(Material for this exercise Opens)
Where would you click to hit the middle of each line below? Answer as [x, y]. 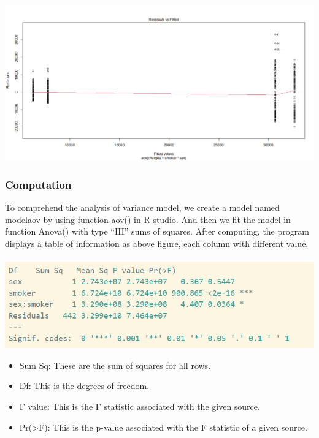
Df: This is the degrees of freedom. [84, 386]
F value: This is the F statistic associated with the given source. [140, 406]
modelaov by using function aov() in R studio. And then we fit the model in [148, 219]
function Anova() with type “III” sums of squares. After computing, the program [157, 231]
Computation [38, 184]
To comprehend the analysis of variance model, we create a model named [142, 207]
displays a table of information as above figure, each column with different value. [157, 244]
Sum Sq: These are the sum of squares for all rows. [115, 365]
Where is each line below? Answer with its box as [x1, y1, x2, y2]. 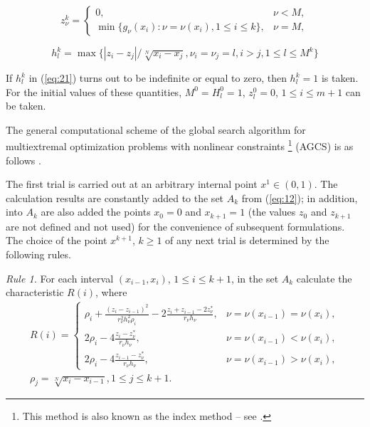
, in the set [231, 270, 279, 285]
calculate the [296, 270, 352, 285]
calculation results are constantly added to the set [6, 190, 224, 205]
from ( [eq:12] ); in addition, [241, 190, 358, 205]
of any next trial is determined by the [165, 233, 329, 248]
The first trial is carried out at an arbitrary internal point [6, 176, 258, 191]
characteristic [6, 285, 64, 300]
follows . [6, 152, 41, 167]
(Material for this exercise Closes)
## [Exercise goal]
Could you reproduce exactly the lines of the entries above, from the one with "calculate the [296, 270, 352, 285]" through the one with "of any next", and nothing else?

## [Answer space]
calculate the [296, 270, 352, 285]
calculation results are constantly added to the set [6, 190, 224, 205]
from ( [eq:12] ); in addition, [241, 190, 358, 205]
of any next trial is determined by the [165, 233, 329, 248]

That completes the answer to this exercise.